First of all I am sorry you got wrapped up in that because it was not only unfair to you, the nurse taking over, but MASSIVELY unfair to the patient. So I read that you are not allowed to start IVs in your facility? Is that true? I have never, ever heard of anything so crazy. IVs can be intimidated but after you do a few you realize it is not so bad after all. Plus, it can be a life saving intervention at times. What if this was more serious and no one who was checked off to do IVs could get there? Can you explain to me why this rule is in place? I do believe that while you can cause lasting harm doing an IV improperly, it is VERY rare and I have yet to see it happen just from an IV start. Granted I have seen medications infiltrate and cause a lot of damage. So did they give you a reason as to why they are so strict on this policy?

Also, as far as the question goes, I hate when people report other nurses. All too often it seems as though one nurse is trying to tattle on another for personal reasons. HOWEVER; in this case I think that it is necessary because it could of cause a lot of harm not to mention it seems like true laziness on the other nurses part. Not only that, but the charge nurse was involved. Sad. Especially when the IV that the patient had worked just fine, as you mentioned. This would be a situation that I would report the nurse. Plus, it may come back around and you don't want to be in trouble because you "passed the buck" too.

I work in the ER and I know ER nurses and floor nurses seem to have some unspoken rivalry. I can understand why but it is sad, after all we are all nurses and deal with the same tough situations. But I am not here to get into that argument. I have worked in the ER for almost 10 years but I will never forget my year on the med/surg/oncology floor on night shift. I was once afraid to do IVs myself because we never had to! Even mediports were typically accessed before the patient arrived to the floor. But one thing I did not do was ignore an important order due to IV problems. If you are not allowed to place the IV because of rules then I would have norified the supervisor immediately. If you ARE allowed to do IVs, it would have been a great time to practice because that is the only way you will get better.

Also, in my hospital, the floor calls the ER occasionally (actually probably a little more than just occasionally) to come help start a difficult IV. Most of the time, if we are asked nicely and it is not too busy in the ER, we are HAPPY to help out. I know I am at least. I just hate it when I go up to the floor to start the IV and everyone is sitting around and no one bothers to help me find the equipment or even say a simple thank you.

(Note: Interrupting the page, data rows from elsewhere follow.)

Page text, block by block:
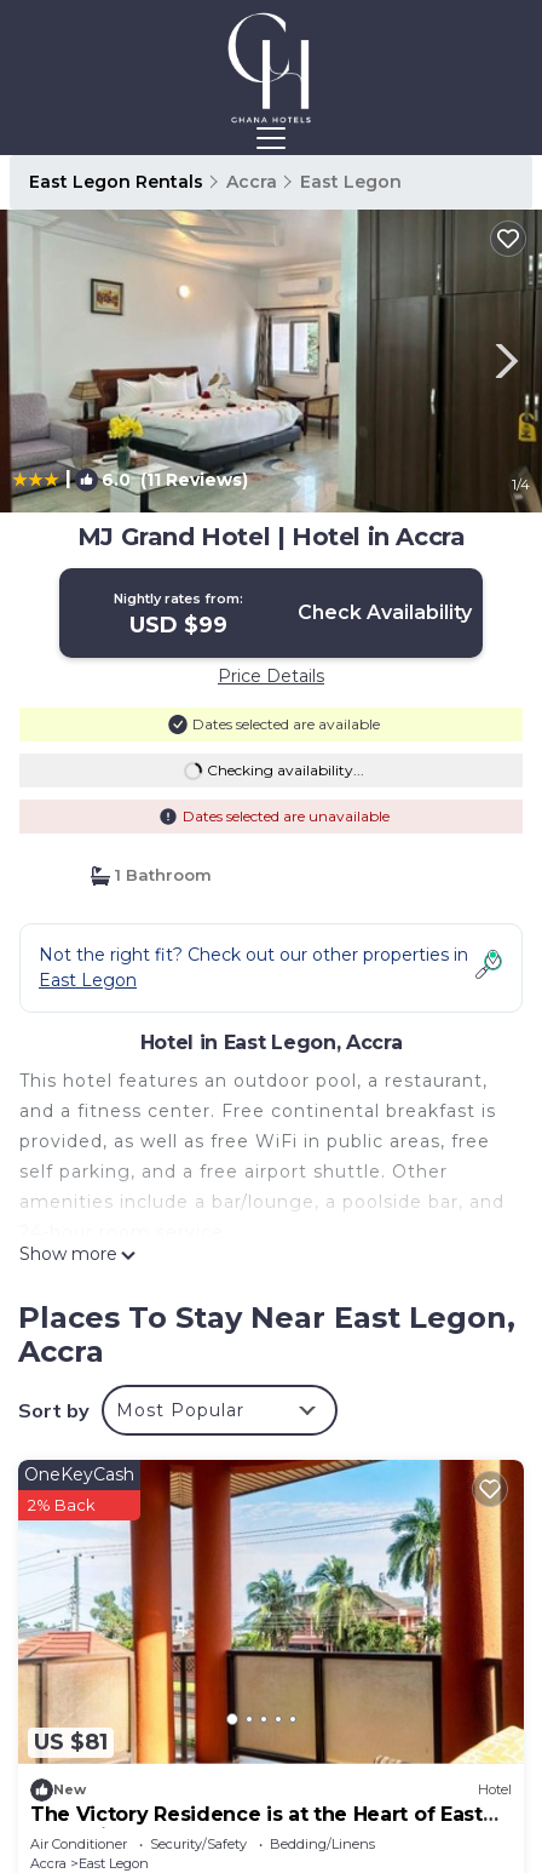
East Legon Rentals Accra East Legon
| 6.0(11 Reviews) 1/4
MJ Grand Hotel | Hotel in Accra
Nightly rates from:
USD $99 Check Availability
Price Details
Dates selected are available
Checking availability...
Dates selected are unavailable
1 Bathroom
Not the right fit? Check out our other properties in
East Legon
Hotel in East Legon, Accra
This hotel features an outdoor pool, a restaurant,
and a fitness center. Free continental breakfast is
provided, as well as free WiFi in public areas, free
self parking, and a free airport shuttle. Other
amenities include a bar/lounge, a poolside bar, and
MJ Grand Hotel offers 42 air-conditioned
screen televisions come with cable channels.
Bathrooms include showers, bathrobes, slippers,
and complimentary toiletries.
This Accra hotel provides complimentary wireless
Internet access. Business-friendly amenities
include desks, desk chairs, and phones.
Additionally, rooms include complimentary bottled
water and hair dryers. Housekeeping is offered
daily and irons/ironing boards can be requested.
Recreational amenities at the hotel include an outdoor pool
and a fitness center.
Show more
Places To Stay Near East Legon,
Accra
Sort by Most Popular
US $81
OneKeyCash
2% Back
New Hotel
The Victory Residence is at the Heart of East
Legon in Accra, Ghana
Air Conditioner Security/Safety
Bedding/Linens
Accra
East Legon
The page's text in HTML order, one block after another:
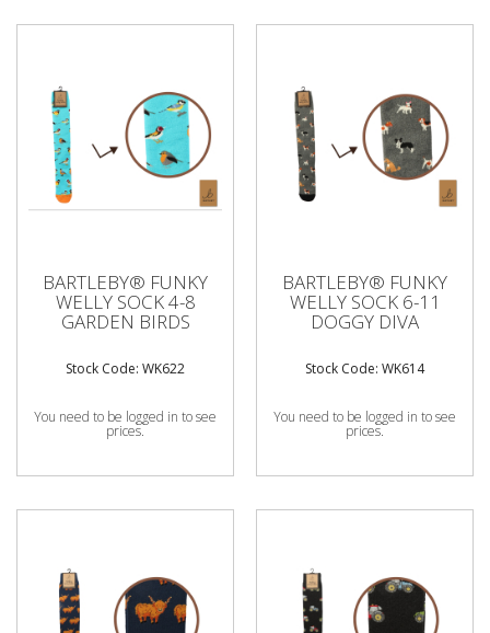
BARTLEBY® FUNKY
WELLY SOCK 4-8
GARDEN BIRDS
Stock Code: WK622
You need to be logged in to see
prices.
BARTLEBY® FUNKY
WELLY SOCK 6-11
DOGGY DIVA
Stock Code: WK614
You need to be logged in to see
prices.
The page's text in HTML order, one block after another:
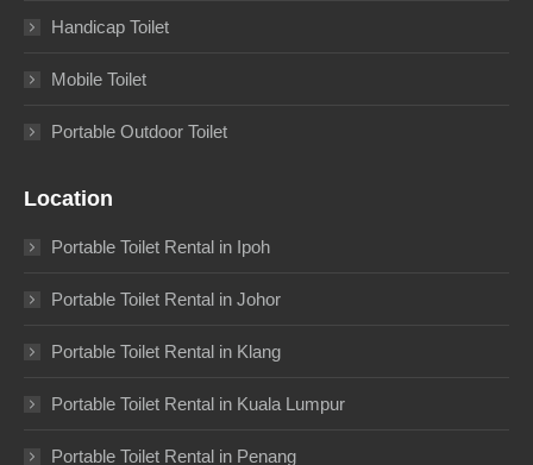
Handicap Toilet
Mobile Toilet
Portable Outdoor Toilet
Location
Portable Toilet Rental in Ipoh
Portable Toilet Rental in Johor
Portable Toilet Rental in Klang
Portable Toilet Rental in Kuala Lumpur
Portable Toilet Rental in Penang
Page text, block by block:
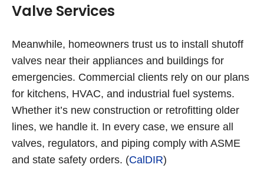
Valve Services
Meanwhile, homeowners trust us to install shutoff
valves near their appliances and buildings for
emergencies. Commercial clients rely on our plans
for kitchens, HVAC, and industrial fuel systems.
Whether it’s new construction or retrofitting older
lines, we handle it. In every case, we ensure all
valves, regulators, and piping comply with ASME
and state safety orders. (CalDIR)
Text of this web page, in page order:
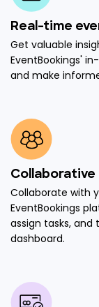
Real-time
Get valuable
EventBookings'
and make
Collaborative
Collaborate with
EventBookings
assign tasks,
dashboard.
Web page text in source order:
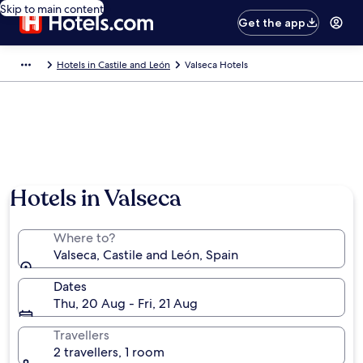
Skip to main content
Get the app
Hotels in Castile and León Valseca Hotels
Hotels in Valseca
Where to?
Valseca, Castile and León, Spain
Dates
Thu, 20 Aug - Fri, 21 Aug
Travellers
2 travellers, 1 room
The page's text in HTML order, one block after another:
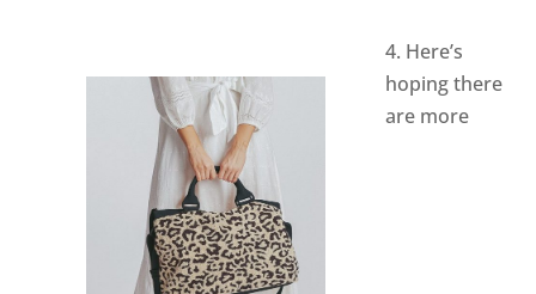
4. Here’s
hoping there
are more
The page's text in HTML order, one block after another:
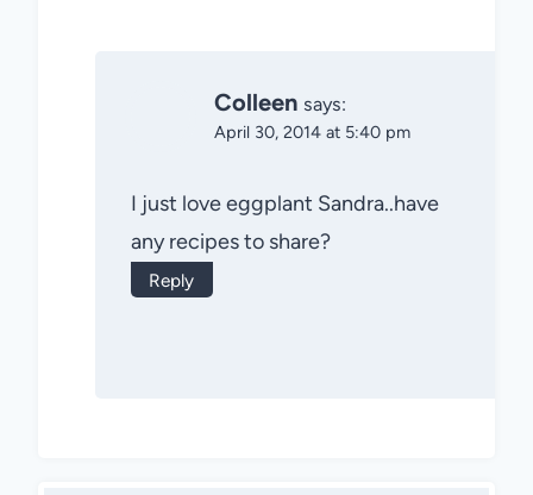
Colleen says:
April 30, 2014 at 5:40 pm
I just love eggplant Sandra..have
any recipes to share?
Reply
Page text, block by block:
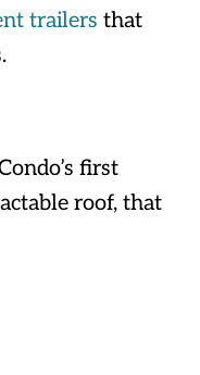
trailers that
first
roof, that
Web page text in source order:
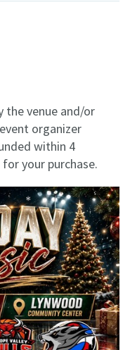
the venue and/or
organizer
within 4
your purchase.
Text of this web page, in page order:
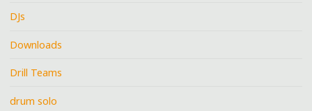
DJs
Downloads
Drill Teams
drum solo
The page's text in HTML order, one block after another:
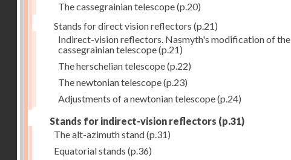
The cassegrainian telescope(p.20)
Stands for direct vision reflectors (p.21)
Indirect-vision reflectors. Nasmyth's modification of the
cassegrainian telescope(p.21)
The herschelian telescope(p.22)
The newtonian telescope(p.23)
Adjustments of a newtonian telescope(p.24)
Stands for indirect-vision reflectors (p.31)
The alt-azimuth stand(p.31)
Equatorial stands (p.36)
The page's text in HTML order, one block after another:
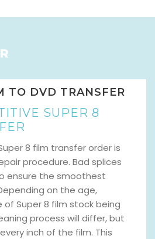
TO DVD TRANSFER
SUPER 8
8 film transfer order is
procedure. Bad splices
ensure the smoothest
on the age,
Super 8 film stock being
process will differ, but
inch of the film. This
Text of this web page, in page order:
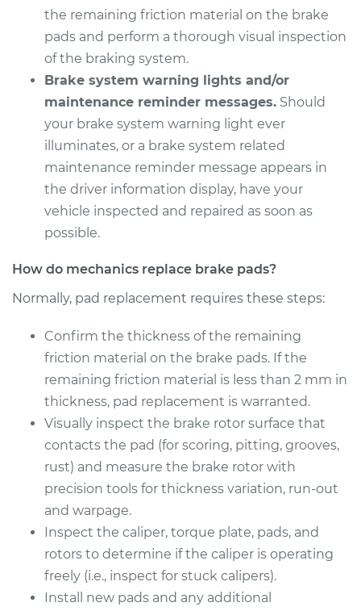
Service type
Brake Pads - Rear
Replacement
Estimate $331.45
Shop/Dealer Price $372.74-$491.61
the remaining friction material on the brake
pads and perform a thorough visual inspection
of the braking system.
Brake system warning lights and/or
maintenance reminder messages. Should
your brake system warning light ever
illuminates, or a brake system related
maintenance reminder message appears in
the driver information display, have your
vehicle inspected and repaired as soon as
possible.
How do mechanics replace brake pads?
Normally, pad replacement requires these steps:
Confirm the thickness of the remaining
friction material on the brake pads. If the
remaining friction material is less than 2 mm in
thickness, pad replacement is warranted.
Visually inspect the brake rotor surface that
contacts the pad (for scoring, pitting, grooves,
rust) and measure the brake rotor with
precision tools for thickness variation, run-out
and warpage.
Inspect the caliper, torque plate, pads, and
rotors to determine if the caliper is operating
freely (i.e., inspect for stuck calipers).
Install new pads and any additional
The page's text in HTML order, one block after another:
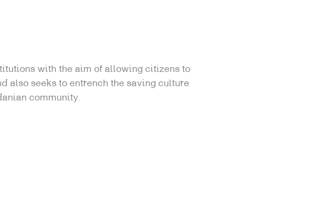
with the aim of allowing citizens to
also seeks to entrench the saving culture
community.
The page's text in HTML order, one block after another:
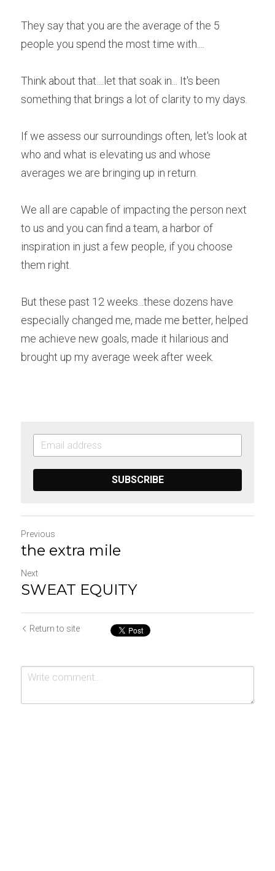
They say that you are the average of the 5
people you spend the most time with....
Think about that....let that soak in... It's been
something that brings a lot of clarity to my days.
If we assess our surroundings often, let's look at
who and what is elevating us and whose
averages we are bringing up in return.
We all are capable of impacting the person next
to us and you can find a team, a harbor of
inspiration in just a few people, if you choose
them right.
But these past 12 weeks...these dozens have
especially changed me, made me better, helped
me achieve new goals, made it hilarious and
brought up my average week after week.
SUBSCRIBE
Previous
the extra mile
Next
SWEAT EQUITY
Return to site
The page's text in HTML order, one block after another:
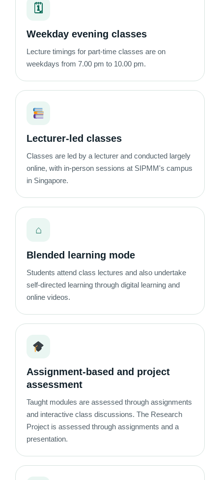
🗓
Weekday evening classes
Lecture timings for part-time classes are on
weekdays from 7.00 pm to 10.00 pm.
Lecturer-led classes
Classes are led by a lecturer and conducted largely
online, with in-person sessions at SIPMM's campus
in Singapore.
⌂
Blended learning mode
Students attend class lectures and also undertake
self-directed learning through digital learning and
online videos.
Assignment-based and project
assessment
Taught modules are assessed through assignments
and interactive class discussions. The Research
Project is assessed through assignments and a
presentation.
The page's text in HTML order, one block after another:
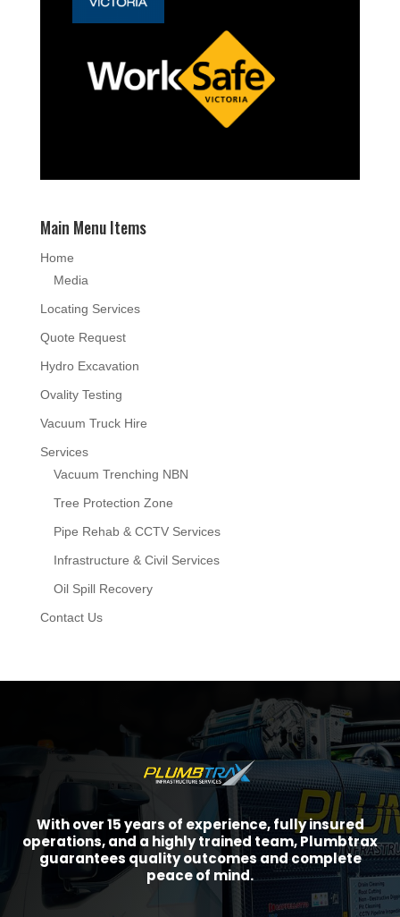
Main Menu Items
Home
Media
Locating Services
Quote Request
Hydro Excavation
Ovality Testing
Vacuum Truck Hire
Services
Vacuum Trenching NBN
Tree Protection Zone
Pipe Rehab & CCTV Services
Infrastructure & Civil Services
Oil Spill Recovery
Contact Us
With over 15 years of experience, fully insured
operations, and a highly trained team, Plumbtrax
guarantees quality outcomes and complete
peace of mind.
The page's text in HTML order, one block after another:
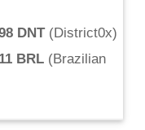
DNT(District0x)
BRL(Brazilian
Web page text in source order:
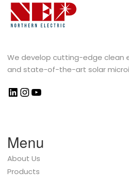
We develop cutting-edge clean
and state-of-the-art solar
Menu
About Us
Products
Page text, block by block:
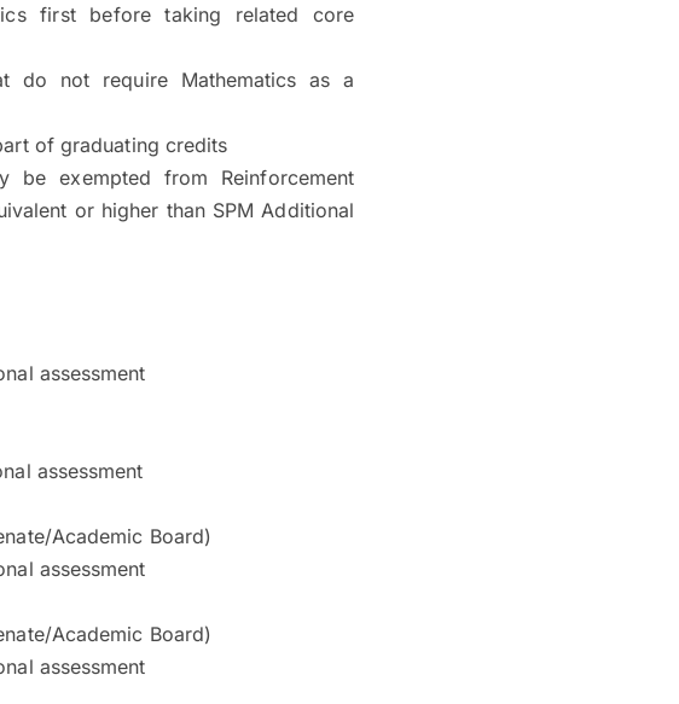
first before taking related core
do not require Mathematics as a
of graduating credits
be exempted from Reinforcement
or higher than SPM Additional
assessment
assessment
Academic Board)
assessment
Academic Board)
assessment
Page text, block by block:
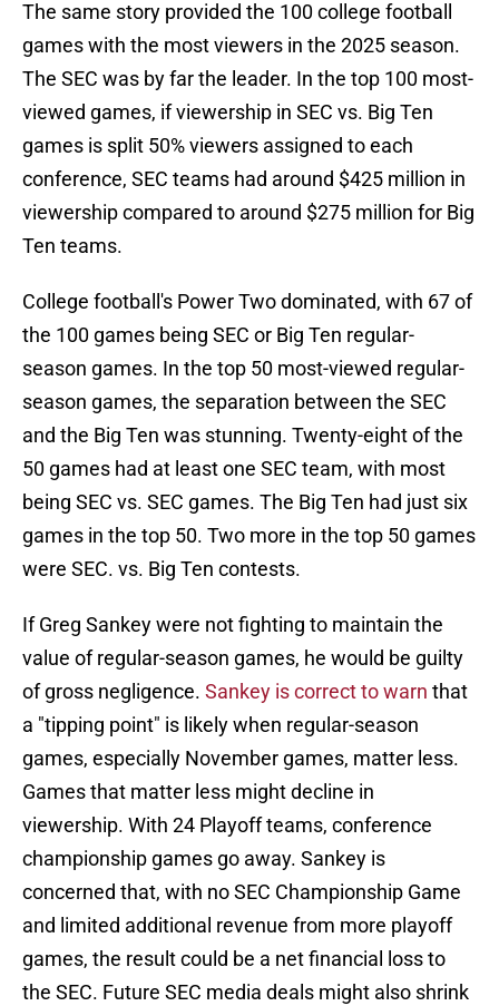
The same story provided the 100 college football
games with the most viewers in the 2025 season.
The SEC was by far the leader. In the top 100 most-
viewed games, if viewership in SEC vs. Big Ten
games is split 50% viewers assigned to each
conference, SEC teams had around $425 million in
viewership compared to around $275 million for Big
Ten teams.
College football's Power Two dominated, with 67 of
the 100 games being SEC or Big Ten regular-
season games. In the top 50 most-viewed regular-
season games, the separation between the SEC
and the Big Ten was stunning. Twenty-eight of the
50 games had at least one SEC team, with most
being SEC vs. SEC games. The Big Ten had just six
games in the top 50. Two more in the top 50 games
were SEC. vs. Big Ten contests.
If Greg Sankey were not fighting to maintain the
value of regular-season games, he would be guilty
of gross negligence. Sankey is correct to warn that
a "tipping point" is likely when regular-season
games, especially November games, matter less.
Games that matter less might decline in
viewership. With 24 Playoff teams, conference
championship games go away. Sankey is
concerned that, with no SEC Championship Game
and limited additional revenue from more playoff
games, the result could be a net financial loss to
the SEC. Future SEC media deals might also shrink
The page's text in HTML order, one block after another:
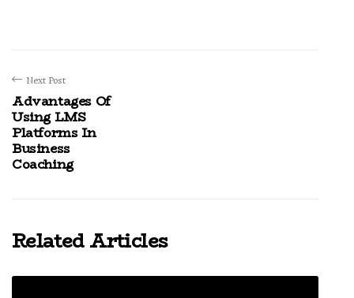
Next Post
Advantages Of
Using LMS
Platforms In
Business
Coaching
Related Articles
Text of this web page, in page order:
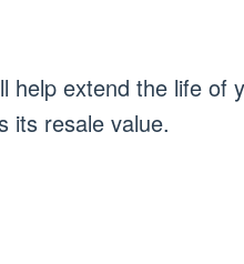
help extend the life of
its resale value.
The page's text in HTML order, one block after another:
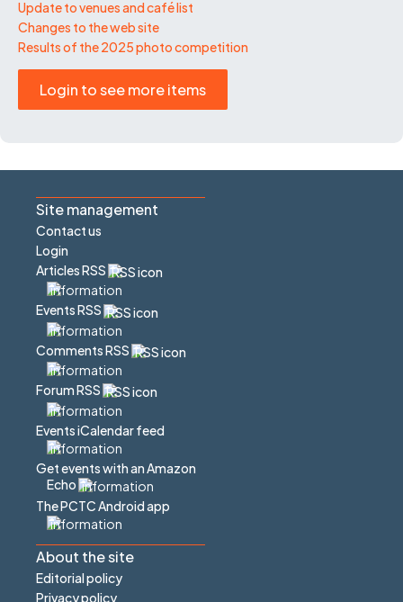
Update to venues and café list
Changes to the web site
Results of the 2025 photo competition
Login to see more items
Site management
Contact us
Login
Articles RSS
Events RSS
Comments RSS
Forum RSS
Events iCalendar feed
Get events with an Amazon
Echo
The PCTC Android app
About the site
Editorial policy
Privacy policy
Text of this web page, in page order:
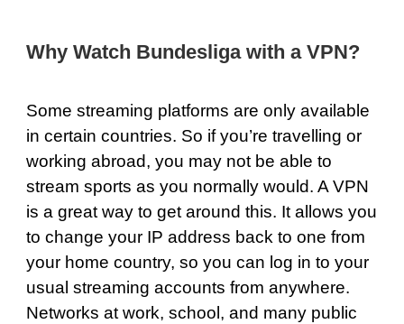
Why Watch Bundesliga with a VPN?
Some streaming platforms are only available
in certain countries. So if you’re travelling or
working abroad, you may not be able to
stream sports as you normally would. A VPN
is a great way to get around this. It allows you
to change your IP address back to one from
your home country, so you can log in to your
usual streaming accounts from anywhere.
Networks at work, school, and many public

Most of the time that does not happen and people are very thankful. Plus, it helps relationships between departments!

Having worked a short time on the floor I respect you. I have no idea how you do it. I was terrible at it! You nurses have a tough job especially when it comes to calling doctors. Most of the time I found I had no chance to form any type of relationship with the hospital docs and they would get so angry if they were bothered by anything. I do not have that problem in the ER. In fact, we are friends with most of the docs and we have a lot more autonomy because of it and that makes the job easier. So I give you all kudos for the hard and thankless work you do!!

Sorry to make my answer so long. In short, I would report this, because this is actually not just a petty oversight. This can cause blatant harm to the patient and imagine how you would feel if it were your family member! Hope this helps.

Please, let me know what happened! I hope it went well for you!